Ozark is like the new Breaking Bad, which is a big statement to say, I know. The show follows a financial advisor who is forced to launder $500 million in five years in order to appease a drug lord. If he doesn’t do it, he dies. Through watching the TV show you learn a lot more about money laundering than perhaps you ever thought you would. It’s not just educational, but it’s also a absolute thriller that has you on the edge of your seat all the way. In addition, it’s probably Jason Bateman’s best ever performance. Ozark has 3 seasons already, and the 4th is about to come out. Join this train before it goes off without you!

Planet Earth

“The Earth is what we all have in common”

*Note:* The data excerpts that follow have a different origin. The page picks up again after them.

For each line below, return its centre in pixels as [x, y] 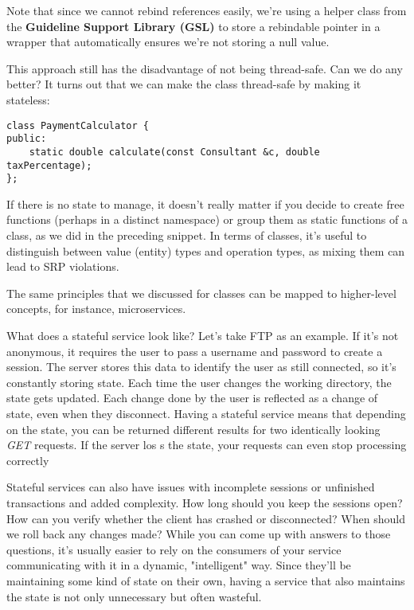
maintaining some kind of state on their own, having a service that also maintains [206, 580]
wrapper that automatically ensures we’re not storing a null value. [168, 42]
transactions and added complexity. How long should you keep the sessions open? [205, 502]
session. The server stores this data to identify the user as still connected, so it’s [201, 367]
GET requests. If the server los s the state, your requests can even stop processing [207, 445]
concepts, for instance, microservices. [96, 309]
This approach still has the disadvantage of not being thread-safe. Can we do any [205, 68]
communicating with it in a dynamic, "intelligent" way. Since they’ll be [179, 565]

Planet Earth is a revolutionary TV show that shows the beauty of planet Earth, whilst also revealing how it is being destroyed by humankind. Planet Earth has some of the most incredible shots of wildlife and nature that have ever been filmed. Some episodes take years to film, as the film crew spend lots of time waiting to see the world change, and for the animals to adapt in their natural habitat. Not to mention, the narration by David Attenborough is enough of a reason to watch this series. This show does not just have incredible visuals that would work very nicely with some sense-enhancing THC, but it’s also a must watch for every human on this plant. Especially if we aim to one day stop destroying the planet. 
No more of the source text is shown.